We will never run out of stories to tell about love. It’s one of the reasons movies continue to exist; that and Marvel. Quebec writer/director Philippe Lesage’s newest has a two-pronged structure that encompasses the masculine and the feminine, gay and straight, requited and unrequited love.

Théodore Pellerin and Noée Abita star as Guillaume and Charlotte, Montreal step-siblings navigating the choppy waters of first love. Guillaume, the younger of the two, attends an all-boys school where his role as class clown hides a vulnerability — and, it turns out, a romantic yearning for his best friend Nicolas (Jules Roy Sicotte).

Charlotte starts the film in a relationship with Maxime (Pier-Luc Funk), but decides she’d be better off dating older guys. It’s a decision that will have terrible repercussions, physical as opposed to her brother’s mental anguish.

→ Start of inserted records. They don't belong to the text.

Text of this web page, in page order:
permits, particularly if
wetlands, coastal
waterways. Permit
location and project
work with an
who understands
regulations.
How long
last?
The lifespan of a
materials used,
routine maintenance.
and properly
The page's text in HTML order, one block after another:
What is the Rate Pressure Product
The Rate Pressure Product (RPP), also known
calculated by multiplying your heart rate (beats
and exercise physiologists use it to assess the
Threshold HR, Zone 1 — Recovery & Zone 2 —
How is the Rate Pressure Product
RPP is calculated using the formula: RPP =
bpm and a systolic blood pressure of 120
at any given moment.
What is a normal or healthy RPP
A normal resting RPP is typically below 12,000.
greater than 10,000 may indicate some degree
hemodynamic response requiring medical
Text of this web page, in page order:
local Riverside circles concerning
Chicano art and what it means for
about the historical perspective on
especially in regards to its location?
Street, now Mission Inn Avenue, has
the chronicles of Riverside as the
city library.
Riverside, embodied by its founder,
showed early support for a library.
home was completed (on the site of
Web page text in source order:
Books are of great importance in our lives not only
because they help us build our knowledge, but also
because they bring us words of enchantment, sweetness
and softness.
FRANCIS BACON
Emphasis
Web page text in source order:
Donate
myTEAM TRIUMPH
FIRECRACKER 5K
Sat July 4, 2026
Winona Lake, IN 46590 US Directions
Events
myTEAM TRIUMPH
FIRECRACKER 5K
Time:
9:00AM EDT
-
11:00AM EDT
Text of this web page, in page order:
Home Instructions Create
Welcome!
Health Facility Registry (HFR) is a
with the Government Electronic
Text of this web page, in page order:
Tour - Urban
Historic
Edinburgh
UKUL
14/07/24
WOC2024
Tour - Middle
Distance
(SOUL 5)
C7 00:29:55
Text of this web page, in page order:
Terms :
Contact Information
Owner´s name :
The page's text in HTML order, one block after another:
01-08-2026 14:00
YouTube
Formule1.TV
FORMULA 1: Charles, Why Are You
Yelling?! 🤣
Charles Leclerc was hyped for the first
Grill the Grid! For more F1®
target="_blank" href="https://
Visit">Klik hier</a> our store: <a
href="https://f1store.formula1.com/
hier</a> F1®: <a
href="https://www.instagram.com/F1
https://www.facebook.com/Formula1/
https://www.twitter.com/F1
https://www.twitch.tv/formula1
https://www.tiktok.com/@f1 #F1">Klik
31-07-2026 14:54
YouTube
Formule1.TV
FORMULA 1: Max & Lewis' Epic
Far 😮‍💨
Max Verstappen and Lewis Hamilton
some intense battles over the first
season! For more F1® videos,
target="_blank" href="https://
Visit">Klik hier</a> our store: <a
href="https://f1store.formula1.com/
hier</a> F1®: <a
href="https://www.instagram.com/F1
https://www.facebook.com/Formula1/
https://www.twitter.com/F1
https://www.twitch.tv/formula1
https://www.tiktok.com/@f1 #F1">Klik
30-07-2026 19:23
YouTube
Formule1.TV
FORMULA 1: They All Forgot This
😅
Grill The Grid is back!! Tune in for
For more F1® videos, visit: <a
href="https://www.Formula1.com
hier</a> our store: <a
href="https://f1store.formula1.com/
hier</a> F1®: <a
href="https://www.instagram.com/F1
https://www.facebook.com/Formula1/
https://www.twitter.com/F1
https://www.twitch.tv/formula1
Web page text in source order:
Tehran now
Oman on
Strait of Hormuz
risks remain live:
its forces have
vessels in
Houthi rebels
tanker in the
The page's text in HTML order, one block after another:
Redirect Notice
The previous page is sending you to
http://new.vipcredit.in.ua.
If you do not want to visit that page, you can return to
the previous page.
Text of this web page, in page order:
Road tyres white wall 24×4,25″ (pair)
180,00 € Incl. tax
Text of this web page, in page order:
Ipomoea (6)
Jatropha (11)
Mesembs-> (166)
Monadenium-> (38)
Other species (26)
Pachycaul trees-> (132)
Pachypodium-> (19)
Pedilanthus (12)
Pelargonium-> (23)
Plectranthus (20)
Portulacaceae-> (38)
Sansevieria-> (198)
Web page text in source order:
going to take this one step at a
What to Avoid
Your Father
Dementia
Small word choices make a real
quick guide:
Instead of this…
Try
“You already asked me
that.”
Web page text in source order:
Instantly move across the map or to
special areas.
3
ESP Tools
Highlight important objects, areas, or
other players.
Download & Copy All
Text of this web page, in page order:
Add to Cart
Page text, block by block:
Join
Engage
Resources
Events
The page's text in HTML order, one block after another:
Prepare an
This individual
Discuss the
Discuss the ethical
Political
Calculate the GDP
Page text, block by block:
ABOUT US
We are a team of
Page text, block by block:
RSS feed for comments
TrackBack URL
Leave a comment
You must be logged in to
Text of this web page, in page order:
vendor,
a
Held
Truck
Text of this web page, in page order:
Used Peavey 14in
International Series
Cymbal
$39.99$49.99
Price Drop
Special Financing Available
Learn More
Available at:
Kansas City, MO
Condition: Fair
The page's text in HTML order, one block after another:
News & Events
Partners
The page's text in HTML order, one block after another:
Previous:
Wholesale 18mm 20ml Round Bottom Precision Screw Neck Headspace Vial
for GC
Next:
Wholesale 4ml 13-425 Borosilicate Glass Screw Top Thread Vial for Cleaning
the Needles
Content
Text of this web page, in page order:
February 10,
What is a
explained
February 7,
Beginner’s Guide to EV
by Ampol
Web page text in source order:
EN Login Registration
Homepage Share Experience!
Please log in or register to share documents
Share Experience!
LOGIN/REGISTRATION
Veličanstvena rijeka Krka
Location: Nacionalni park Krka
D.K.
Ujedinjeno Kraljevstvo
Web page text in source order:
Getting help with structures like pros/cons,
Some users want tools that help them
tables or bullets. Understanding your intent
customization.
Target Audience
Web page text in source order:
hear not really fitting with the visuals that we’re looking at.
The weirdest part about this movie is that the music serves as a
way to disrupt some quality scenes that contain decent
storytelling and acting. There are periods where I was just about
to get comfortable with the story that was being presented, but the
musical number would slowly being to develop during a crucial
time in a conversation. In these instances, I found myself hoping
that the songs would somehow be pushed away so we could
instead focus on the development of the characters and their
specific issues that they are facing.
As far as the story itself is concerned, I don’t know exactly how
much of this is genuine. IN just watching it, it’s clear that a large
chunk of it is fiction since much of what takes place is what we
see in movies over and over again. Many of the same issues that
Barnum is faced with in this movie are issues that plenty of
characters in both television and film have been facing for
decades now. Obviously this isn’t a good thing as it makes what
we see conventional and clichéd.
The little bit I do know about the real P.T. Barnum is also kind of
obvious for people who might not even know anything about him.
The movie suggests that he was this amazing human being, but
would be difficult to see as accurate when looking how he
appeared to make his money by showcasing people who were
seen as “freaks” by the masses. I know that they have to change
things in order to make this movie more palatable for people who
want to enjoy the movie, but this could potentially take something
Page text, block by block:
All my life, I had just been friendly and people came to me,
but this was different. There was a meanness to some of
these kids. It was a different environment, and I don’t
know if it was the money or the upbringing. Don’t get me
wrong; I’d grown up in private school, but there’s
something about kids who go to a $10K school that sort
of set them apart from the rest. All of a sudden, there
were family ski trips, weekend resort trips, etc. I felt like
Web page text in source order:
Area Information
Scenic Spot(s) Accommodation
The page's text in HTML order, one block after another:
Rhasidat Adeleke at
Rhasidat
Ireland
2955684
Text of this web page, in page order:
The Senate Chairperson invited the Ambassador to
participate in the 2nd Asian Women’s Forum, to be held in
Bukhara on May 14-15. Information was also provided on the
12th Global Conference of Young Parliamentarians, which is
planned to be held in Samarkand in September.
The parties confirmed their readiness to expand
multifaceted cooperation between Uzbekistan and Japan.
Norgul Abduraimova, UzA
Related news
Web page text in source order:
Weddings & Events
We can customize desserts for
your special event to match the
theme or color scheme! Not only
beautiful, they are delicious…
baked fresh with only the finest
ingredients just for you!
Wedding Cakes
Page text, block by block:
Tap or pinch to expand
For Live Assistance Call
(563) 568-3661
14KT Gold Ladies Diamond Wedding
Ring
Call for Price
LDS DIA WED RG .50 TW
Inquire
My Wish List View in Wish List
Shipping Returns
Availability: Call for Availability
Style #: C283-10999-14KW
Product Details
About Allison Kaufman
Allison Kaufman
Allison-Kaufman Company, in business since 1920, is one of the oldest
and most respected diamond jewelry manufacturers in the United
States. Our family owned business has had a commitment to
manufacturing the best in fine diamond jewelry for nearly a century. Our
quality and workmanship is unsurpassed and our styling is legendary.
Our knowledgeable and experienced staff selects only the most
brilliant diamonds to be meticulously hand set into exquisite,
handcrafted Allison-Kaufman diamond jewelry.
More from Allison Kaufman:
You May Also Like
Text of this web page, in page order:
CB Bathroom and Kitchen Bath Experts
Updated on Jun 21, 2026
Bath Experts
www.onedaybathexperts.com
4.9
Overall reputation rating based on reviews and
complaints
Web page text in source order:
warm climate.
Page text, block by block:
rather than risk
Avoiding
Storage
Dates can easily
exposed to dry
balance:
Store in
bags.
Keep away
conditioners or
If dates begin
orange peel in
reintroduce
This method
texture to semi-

 said the story was two-pronged but that’s not quite true. The final 20 minutes the film takes a narrative detour, introducing two younger characters — 12-year-old Félix (Édouard Tremblay-Grenier) and Béatrice (Emilie Bierre) — who meet and begin a chaste romance at an outdoor summer sleep-away camp.

It’s an intriguing story in its own right, but it feels like a narrative cheat; we’re not finished with Charlotte and Guillaume, whom we leave in a precarious state that cries out for closure. But as horseplay among the campers echoes an earlier pillow fight at Guillaume’s school, it seems that Lesage is winding back the clock to suggest that maybe love stories don’t always have to end badly. Or at the very least, they can begin and begin again.